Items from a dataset
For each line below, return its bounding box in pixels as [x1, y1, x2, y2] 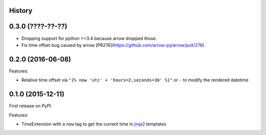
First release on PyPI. [9, 103, 53, 109]
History [9, 6, 33, 15]
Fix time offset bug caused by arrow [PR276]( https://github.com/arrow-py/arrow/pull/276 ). [21, 42, 206, 48]
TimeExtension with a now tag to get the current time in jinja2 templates [21, 121, 166, 127]
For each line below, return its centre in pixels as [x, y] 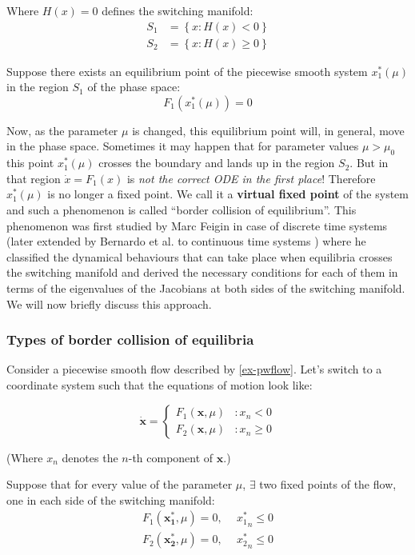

Task objective:
The answer must be every line from the records above that contains the word "time", copied out.

Solution to the exercise:
Fix time offset bug caused by arrow [PR276]( https://github.com/arrow-py/arrow/pull/276 ). [21, 42, 206, 48]
TimeExtension with a now tag to get the current time in jinja2 templates [21, 121, 166, 127]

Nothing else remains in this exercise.